You can also access data from a resource or machine part menu.

Stop data capture and data sync

If you don’t need to capture data, for instance in a test scenario, you can turn off data capture to reduce unnecessary storage. Alternatively, see advanced data capture and sync configurations for other ways to control data usage, such as conditional sync or retention policies.

To turn off data capture for a specific resource’s capture method (for example, a camera component capturing through the GetImage capture method) navigate to the Data capture section of your resource’s configuration card and toggle the configured capture method’s switch to Off. You can also globally turn off data capture on the data_manager service configuration card by toggling the Capturing switch to Off.

To turn off data sync, navigate to the data_manager service configuration card and toggle the Syncing switch to Off.

Click the Save button in the top right corner of the page to save your config.

Advanced data capture and sync configurations

Capture directly to MongoDB

You can configure direct capture of tabular data to a MongoDB instance alongside disk storage on your edge device.
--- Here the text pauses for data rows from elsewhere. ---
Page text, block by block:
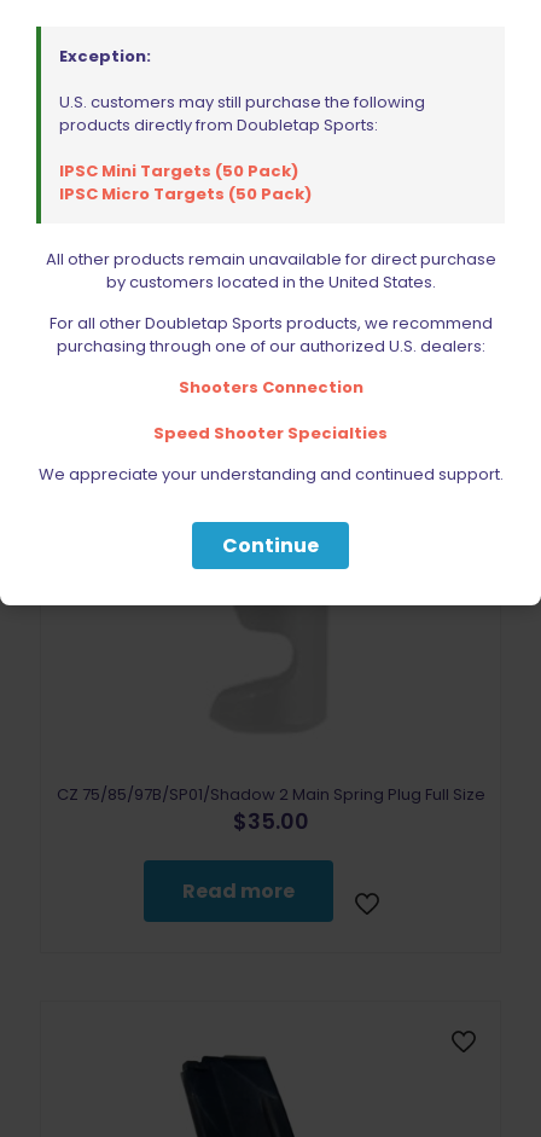
LOK Grips Mag Release Button G10 for CZ Shadow 2
$21.59–$22.73Price
Select options
The
options
may
be
on
product
Sold out
CZ 75/85/97B/SP01/Shadow 2 Main Spring Plug Full Size
$35.00
Read more
Exception:
U.S. customers may still purchase the following
products directly from Doubletap Sports:
IPSC Mini Targets (50 Pack)
IPSC Micro Targets (50 Pack)
All other products remain unavailable for direct purchase
by customers located in the United States.
For all other Doubletap Sports products, we recommend
purchasing through one of our authorized U.S. dealers:
Shooters Connection
Speed Shooter Specialties
We appreciate your understanding and continued support.
Continue

This can be useful for powering real-time dashboards before data is synced from the edge to the cloud.

Configure using the mongo_capture_config attributes in your data manager service.
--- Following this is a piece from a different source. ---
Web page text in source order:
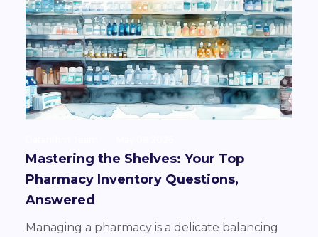
Mastering the Shelves: Your Top
Pharmacy Inventory Questions,
Answered
Managing a pharmacy is a delicate balancing

Here is a sample configuration that will capture fake sensor readings both to the configured MongoDB URI as well as to the ~/.viam/capture directory on disk:

Click to view configuration
{
  "components": [
    {
      "name": "sensor-1",
      "namespace": "rdk",
      "type": "sensor",
      "model": "fake",
      "attributes": {},
      "service_configs": [
        {
          "type": "data_manager",
          "attributes": {
            "capture_methods": [
              {
                "method": "Readings",
                "capture_frequency_hz": 0.5,
                "additional_params": {}
              }
            ]
          }
        }
      ]
    }
  ],
  "services": [
    {
      "name": "data_manager-1",
      "namespace": "rdk",
      "type": "data_manager",
      "attributes": {
        "mongo_capture_config": {
          "uri": "mongodb://127.0.0.1:27017/?directConnection=true&serverSelectionTimeoutMS=2000"
        }
      }
    }
  ]
}

When mongo_capture_config.uri is configured, data capture will attempt to connect to the configured MongoDB server and write captured tabular data to the configured mongo_capture_config.database and mongo_capture_config.collection (or their defaults if unconfigured) after enqueuing that data to be written to disk.

If writes to MongoDB fail for any reason, data capture will log an error for each failed write and continue capturing.
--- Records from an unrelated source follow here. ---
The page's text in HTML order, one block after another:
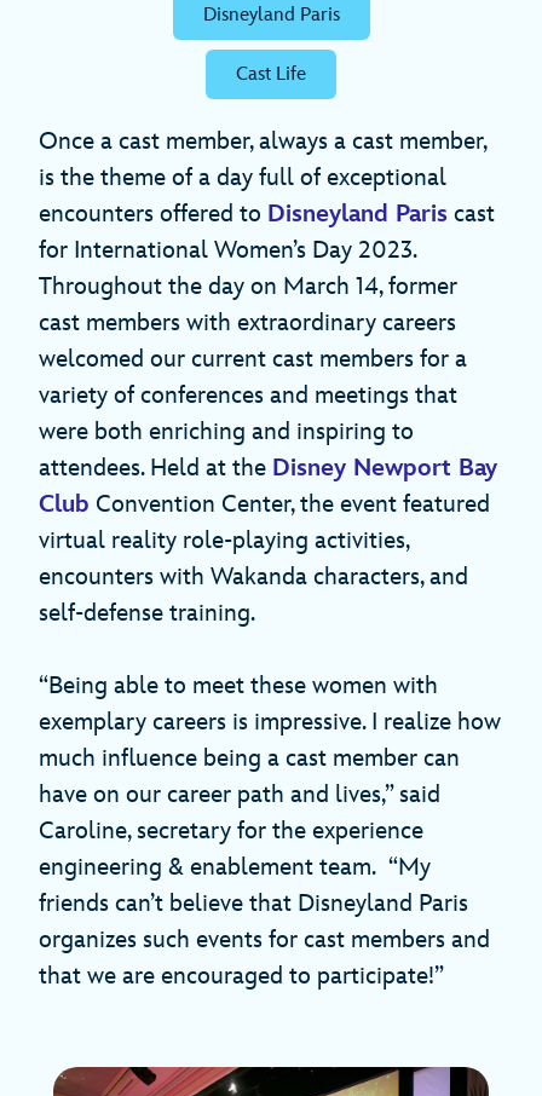
Disneyland Paris
Cast Life
Once a cast member, always a cast member,
is the theme of a day full of exceptional
encounters offered to Disneyland Paris cast
for International Women’s Day 2023.
Throughout the day on March 14, former
cast members with extraordinary careers
welcomed our current cast members for a
variety of conferences and meetings that
were both enriching and inspiring to
attendees. Held at the Disney Newport Bay
Club Convention Center, the event featured
virtual reality role-playing activities,
encounters with Wakanda characters, and
self-defense training.
“Being able to meet these women with
exemplary careers is impressive. I realize how
much influence being a cast member can
have on our career path and lives,” said
Caroline, secretary for the experience
engineering & enablement team. “My
friends can’t believe that Disneyland Paris
organizes such events for cast members and
that we are encouraged to participate!”

Failing to write to MongoDB doesn’t affect capturing and syncing data to cloud storage other than adding capture latency.

Conditional sync

By default, viam-server checks for new data to sync at the configured interval (sync_interval_mins). You can additionally configure sync to only happen when certain conditions are met. For example:

  • Only sync when on WiFi
  • Sync when specific events are detected
  • Sync during certain time windows

See Conditional cloud sync for how to implement conditional syncs.

Cloud data retention

Configure how long your synced data remains stored in the cloud:

  • Retain data up to a certain size (for example, 100GB) or for a specific length of time (for example, 14 days): Set retention_policies at the resource level. See the retention_policy field in data capture configuration attributes.
  • Delete data captured by a machine when you delete the machine: Control whether your cloud data is deleted when a machine or machine part is removed. See the delete_data_on_part_deletion field in the data management service configuration attributes.

Sync optimization

Configurable sync threads: You can control how many concurrent sync operations occur by adjusting the maximum_num_sync_threads setting. Higher values may improve throughput on more powerful hardware, but raising it too high may introduce instability on resource-constrained devices.

Wait time before syncing arbitrary files: If you choose to sync arbitrary files (beyond those captured by the data management service), the file_last_modified_millis configuration attribute specifies how long a file must remain unmodified before the data manager considers it for syncing. The default is 10 seconds.